* [What this task involves] Retype only the lines from the top of the records to the line with "https://www.debian.org/releases/testing/ [141, 71]", including that line but none of the pictures.

(Records from a dataset)
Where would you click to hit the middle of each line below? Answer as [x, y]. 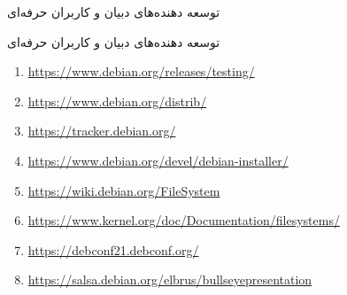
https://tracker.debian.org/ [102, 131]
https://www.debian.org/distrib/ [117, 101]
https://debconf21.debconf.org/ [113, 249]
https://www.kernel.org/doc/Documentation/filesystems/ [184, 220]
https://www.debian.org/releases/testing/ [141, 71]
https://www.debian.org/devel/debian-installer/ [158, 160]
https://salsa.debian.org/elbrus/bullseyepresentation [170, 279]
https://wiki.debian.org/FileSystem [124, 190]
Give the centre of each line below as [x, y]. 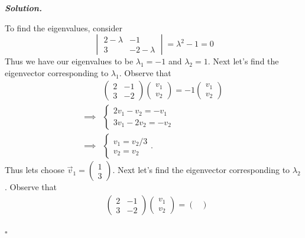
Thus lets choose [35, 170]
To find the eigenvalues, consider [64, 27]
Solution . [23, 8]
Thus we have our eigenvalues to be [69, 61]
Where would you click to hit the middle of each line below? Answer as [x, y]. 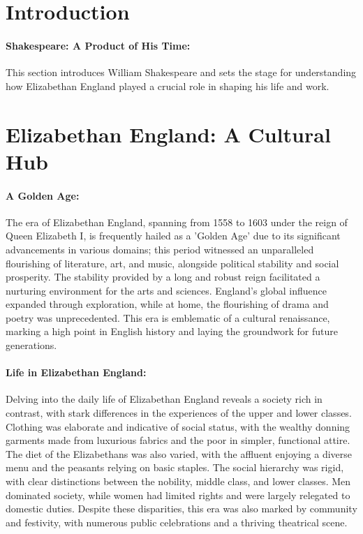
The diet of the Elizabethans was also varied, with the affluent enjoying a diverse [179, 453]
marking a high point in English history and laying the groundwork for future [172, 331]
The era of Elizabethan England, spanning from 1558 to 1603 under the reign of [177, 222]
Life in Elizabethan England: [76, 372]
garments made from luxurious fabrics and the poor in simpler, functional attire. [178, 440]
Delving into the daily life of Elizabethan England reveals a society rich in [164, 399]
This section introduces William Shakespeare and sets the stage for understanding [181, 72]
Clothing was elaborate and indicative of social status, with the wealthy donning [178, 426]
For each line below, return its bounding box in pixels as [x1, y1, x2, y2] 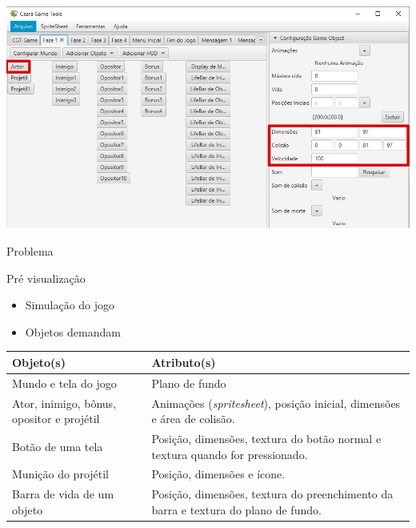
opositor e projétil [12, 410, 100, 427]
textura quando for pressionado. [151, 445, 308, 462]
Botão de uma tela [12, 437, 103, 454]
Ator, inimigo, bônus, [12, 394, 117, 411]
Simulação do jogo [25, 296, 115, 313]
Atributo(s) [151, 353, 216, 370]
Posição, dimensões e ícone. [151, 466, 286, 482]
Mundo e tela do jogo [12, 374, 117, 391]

* [Expected output]
Where would you click to hit the middle of each line below? Answer as [x, y]. 
https://tracker.debian.org/ [102, 131]
https://www.debian.org/distrib/ [117, 101]
https://debconf21.debconf.org/ [113, 249]
https://www.kernel.org/doc/Documentation/filesystems/ [184, 220]
https://www.debian.org/releases/testing/ [141, 71]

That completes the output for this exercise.